5. Expand your network 

A thriving network can be very valuable when it comes to finding a suitable job. Go to local data science meetups, join data science learning groups, connect with people in the industry, send a personalized note when you are trying to connect on LinkedIn. All these are possibilities to expand your network and open a door for you. According to a recent survey up to 85% of all job positions are filled via networking! Use this opportunity to connect with other data scientists. You will not only increase your chances of landing a job you like but also learn valuable lessons from people that are inside the industry.

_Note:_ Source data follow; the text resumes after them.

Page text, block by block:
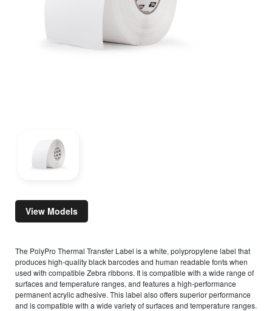
View Models
The PolyPro Thermal Transfer Label is a white, polypropylene label that
produces high-quality black barcodes and human readable fonts when
used with compatible Zebra ribbons. It is compatible with a wide range of
surfaces and temperature ranges, and features a high-performance
permanent acrylic adhesive. This label also offers superior performance
and is compatible with a wide variety of surfaces and temperature ranges.
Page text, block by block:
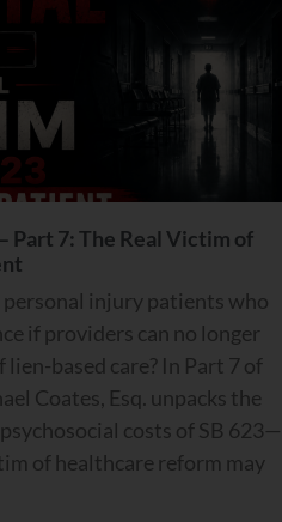
Part 7: The Real Victim of
injury patients who
if providers can no longer
based care? In Part 7 of
Coates, Esq. unpacks the
costs of SB 623—
of healthcare reform may
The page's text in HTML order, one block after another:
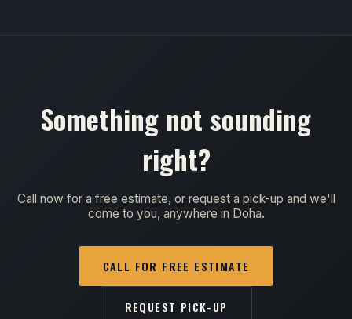
Something not sounding
right?
Call now for a free estimate, or request a pick-up and we'll
come to you, anywhere in Doha.
CALL FOR FREE ESTIMATE
REQUEST PICK-UP
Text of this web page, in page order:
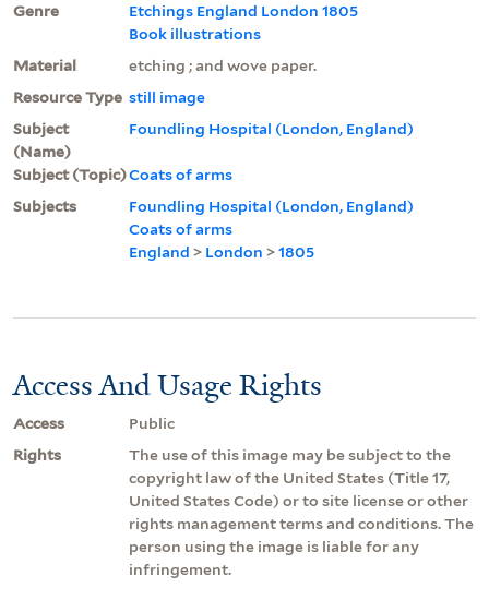
Genre
Etchings England London 1805
Book illustrations
Material
etching ; and wove paper.
Resource Type still image
Subject
(Name)
Foundling Hospital (London, England)
Subject (Topic)Coats of arms
Subjects
Foundling Hospital (London, England)
Coats of arms
England > London >1805
Access And Usage Rights
Access
Public
Rights
The use of this image may be subject to the
copyright law of the United States (Title 17,
United States Code) or to site license or other
rights management terms and conditions. The
person using the image is liable for any
infringement.
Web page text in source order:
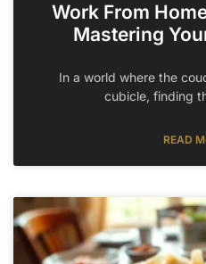
Work From
Mastering
In a world where the
cubicle, finding
READ
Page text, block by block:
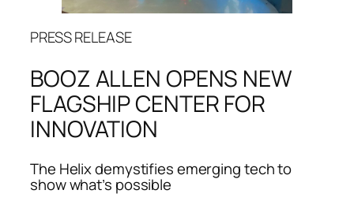
PRESS RELEASE
BOOZ ALLEN OPENS NEW
FLAGSHIP CENTER FOR
INNOVATION
The Helix demystifies emerging tech to
show what’s possible
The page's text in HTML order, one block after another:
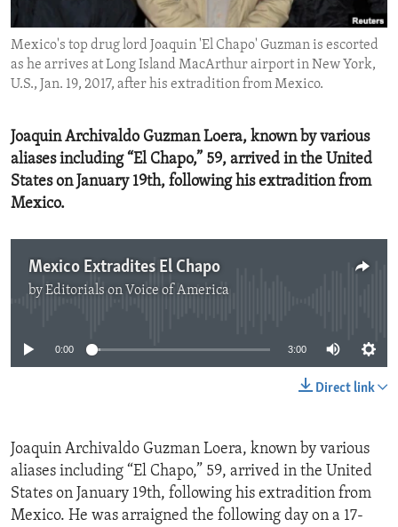
ENVIRONMENT AND HEALTH
IDEALS AND INSTITUTIONS
Mexico's top drug lord Joaquin 'El Chapo' Guzman is escorted
as he arrives at Long Island MacArthur airport in New York,
U.S., Jan. 19, 2017, after his extradition from Mexico.
Joaquin Archivaldo Guzman Loera, known by various
aliases including “El Chapo,” 59, arrived in the United
States on January 19th, following his extradition from
Mexico.
Mexico Extradites El Chapo
byEditorials on Voice of America
0:00 3:00
Direct link
Joaquin Archivaldo Guzman Loera, known by various
aliases including “El Chapo,” 59, arrived in the United
States on January 19th, following his extradition from
Mexico. He was arraigned the following day on a 17-
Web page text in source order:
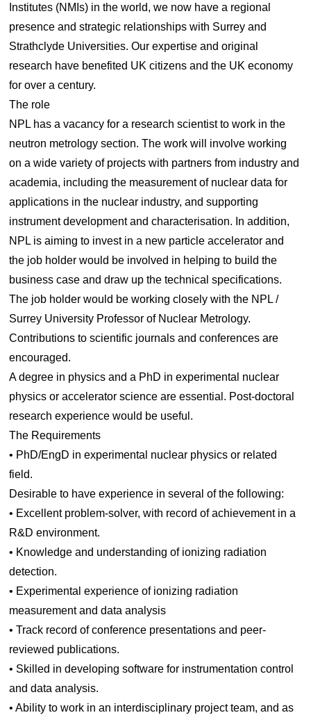
Institutes (NMIs) in the world, we now have a regional
presence and strategic relationships with Surrey and
Strathclyde Universities. Our expertise and original
research have benefited UK citizens and the UK economy
for over a century.
The role
NPL has a vacancy for a research scientist to work in the
neutron metrology section. The work will involve working
on a wide variety of projects with partners from industry and
academia, including the measurement of nuclear data for
applications in the nuclear industry, and supporting
instrument development and characterisation. In addition,
NPL is aiming to invest in a new particle accelerator and
the job holder would be involved in helping to build the
business case and draw up the technical specifications.
The job holder would be working closely with the NPL /
Surrey University Professor of Nuclear Metrology.
Contributions to scientific journals and conferences are
encouraged.
A degree in physics and a PhD in experimental nuclear
physics or accelerator science are essential. Post-doctoral
research experience would be useful.
The Requirements
• PhD/EngD in experimental nuclear physics or related
field.
Desirable to have experience in several of the following:
• Excellent problem-solver, with record of achievement in a
R&D environment.
• Knowledge and understanding of ionizing radiation
detection.
• Experimental experience of ionizing radiation
measurement and data analysis
• Track record of conference presentations and peer-
reviewed publications.
• Skilled in developing software for instrumentation control
and data analysis.
• Ability to work in an interdisciplinary project team, and as
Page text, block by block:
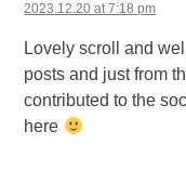
2023.12.20 at 7:18 pm
Lovely scroll and
posts and just from
contributed to the
here
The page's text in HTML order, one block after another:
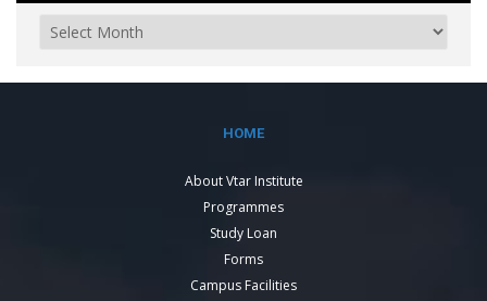
HOME
About Vtar Institute
Programmes
Study Loan
Forms
Campus Facilities
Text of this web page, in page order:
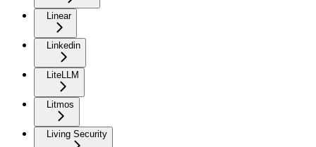
Linear
Linkedin
LiteLLM
Litmos
Living Security
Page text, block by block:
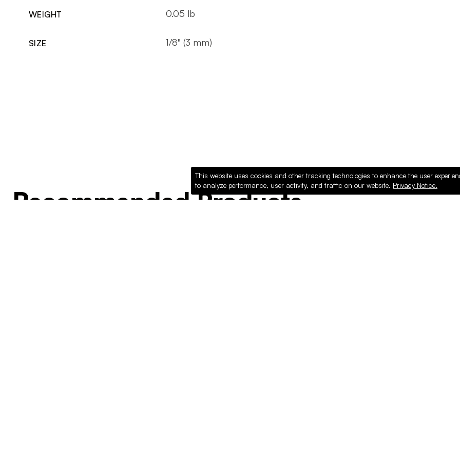
WEIGHT 0.05 lb
SIZE 1/8" (3 mm)
Recommended Products
This website uses cookies and other tracking technologies to enhance the user
to analyze performance, user activity, and traffic on our website. Privacy Notice.
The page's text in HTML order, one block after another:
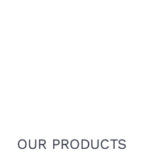
OUR PRODUCTS
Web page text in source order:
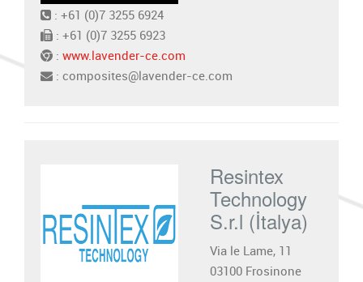
: +61 (0)7 3255 6924
: +61 (0)7 3255 6923
: www.lavender-ce.com
: composites@lavender-ce.com
Resintex
Technology
S.r.l (İtalya)
Via le Lame, 11
03100 Frosinone
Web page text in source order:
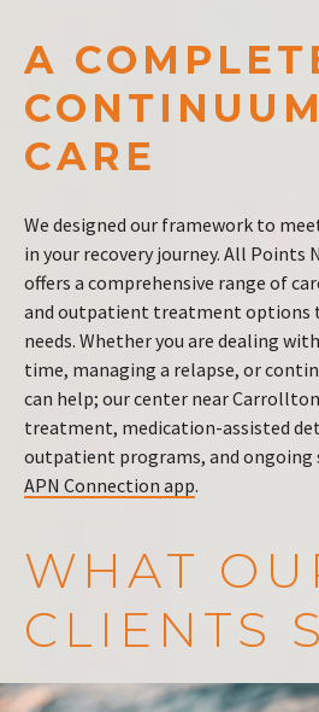
A
CARE
We designed our framework to
in your recovery journey. All
offers a comprehensive range of
and outpatient treatment options
needs. Whether you are dealing
time, managing a relapse, or
can help; our center near
treatment, medication-assisted
outpatient programs, and
APN Connection app.
WHAT
CLIENTS
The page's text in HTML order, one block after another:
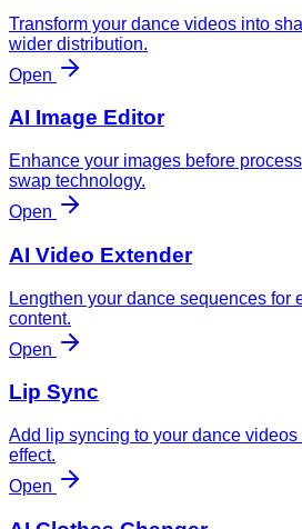
Transform your dance videos into
wider distribution.
Open
AI Image Editor
Enhance your images before
swap technology.
Open
AI Video Extender
Lengthen your dance sequences for
content.
Open
Lip Sync
Add lip syncing to your dance
effect.
Open
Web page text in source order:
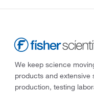
We keep science
products and extensive
production, testing

6. Focus on medium and larger companies 

This one might be a bit counterintuitive since data science is a growing field and usually those tend to be filled with startup companies. There are a lot of startups that are looking for data scientists. But there’s a catch. Usually startups are looking for data scientists that are very flexible and can perform all sorts of tasks. Remember the graphic from above? The ideal candidate for a startup spans the whole spectrum, since there are not a lot of people involved (yet). Most startups are looking for people that could qualify as a “Full stack data scientist”. 

Another important point at the start of your career is that you should focus as much as possible on learning. It is much easier to learn if you are in a team with three senior data scientists where every one of them can show you the best practices in his domain. In a startup there are per definition not as many people to learn from. The better strategy for your career could very well be to start at a bigger organization, learn the skills and then use this experience in a startup if you wish to do so. 

Conclusion

Don’t be discouraged by rejections. In the job search process being rejected as a job applicant is the most natural thing there is. This is not personal, you might just not (yet) be the right fit for that time. When it comes to job search, persistence is key (at least once you follow the suggestions mentioned above). By using these tips you can increase your chances of success. We wish you good luck with your applications!